[Stored data]
■ ■ ■ ■ ■

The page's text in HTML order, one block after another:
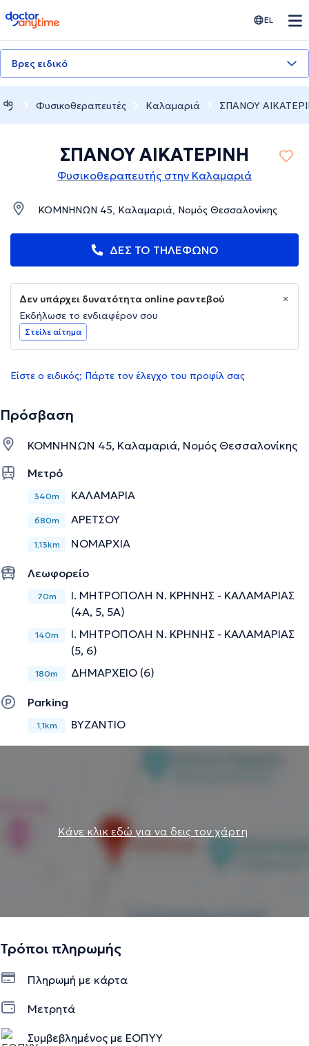
doctoranytime EL
Βρες ειδικό
Φυσικοθεραπευτές Καλαμαριά ΣΠΑΝΟΥ
ΣΠΑΝΟΥ ΑΙΚΑΤΕΡΙΝΗ
Φυσικοθεραπευτής στην Καλαμαριά
ΚΟΜΝΗΝΩΝ 45, Καλαμαριά, Νομός Θεσσαλονίκης
ΔΕΣ ΤΟ ΤΗΛΕΦΩΝΟ
Δεν υπάρχει δυνατότητα online ραντεβού
Εκδήλωσε το ενδιαφέρον σου
Στείλε αίτημα
Είστε ο ειδικός; Πάρτε τον έλεγχο του προφίλ σας
Πρόσβαση
ΚΟΜΝΗΝΩΝ 45, Καλαμαριά, Νομός Θεσσαλονίκης
Μετρό
340m ΚΑΛΑΜΑΡΙΑ
680m ΑΡΕΤΣΟΥ
1,13km ΝΟΜΑΡΧΙΑ
Λεωφορείο
70m
Ι. ΜΗΤΡΟΠΟΛΗ Ν. ΚΡΗΝΗΣ - ΚΑΛΑΜΑΡΙΑΣ
(4Α, 5, 5Α)
140m
Ι. ΜΗΤΡΟΠΟΛΗ Ν. ΚΡΗΝΗΣ - ΚΑΛΑΜΑΡΙΑΣ
(5, 6)
180m ΔΗΜΑΡΧΕΙΟ (6)
Parking
1,1km ΒΥΖΑΝΤΙΟ
Κάνε κλικ εδώ για να δεις τον χάρτη
Τρόποι πληρωμής
Πληρωμή με κάρτα
Μετρητά
Συμβεβλημένος με ΕΟΠΥΥ
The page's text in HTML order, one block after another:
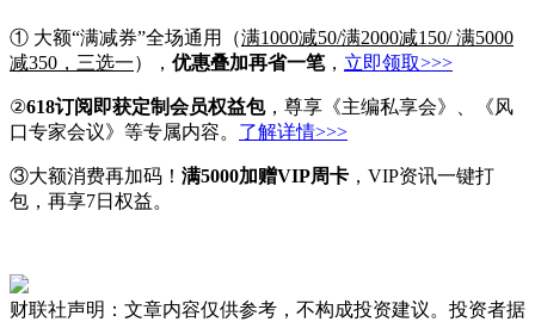
① 大额“满减券”全场通用（满1000减50/满2000减150/ 满5000
减350，三选一）， 优惠叠加再省一笔， 立即领取>>>
②618订阅即获定制会员权益包，尊享《主编私享会》、《风
口专家会议》等专属内容。 了解详情>>>
③大额消费再加码！ 满5000加赠VIP周卡 ，VIP资讯一键打
包，再享7日权益。
财联社声明：文章内容仅供参考，不构成投资建议。投资者据

■ ■ ■ ■ ■

▸ DESCRIPTION OF THE TASK: Without the pictures, transcribe the lines from the one containing "Συμβεβλημένος με ΕΟΠΥΥ" through the end of the data, exactly and only those.

▸ SOLUTION FOR THIS TASK:
Συμβεβλημένος με ΕΟΠΥΥ
The page's text in HTML order, one block after another:
① 大额“满减券”全场通用（满1000减50/满2000减150/ 满5000
减350，三选一）， 优惠叠加再省一笔， 立即领取>>>
②618订阅即获定制会员权益包，尊享《主编私享会》、《风
口专家会议》等专属内容。 了解详情>>>
③大额消费再加码！ 满5000加赠VIP周卡 ，VIP资讯一键打
包，再享7日权益。
财联社声明：文章内容仅供参考，不构成投资建议。投资者据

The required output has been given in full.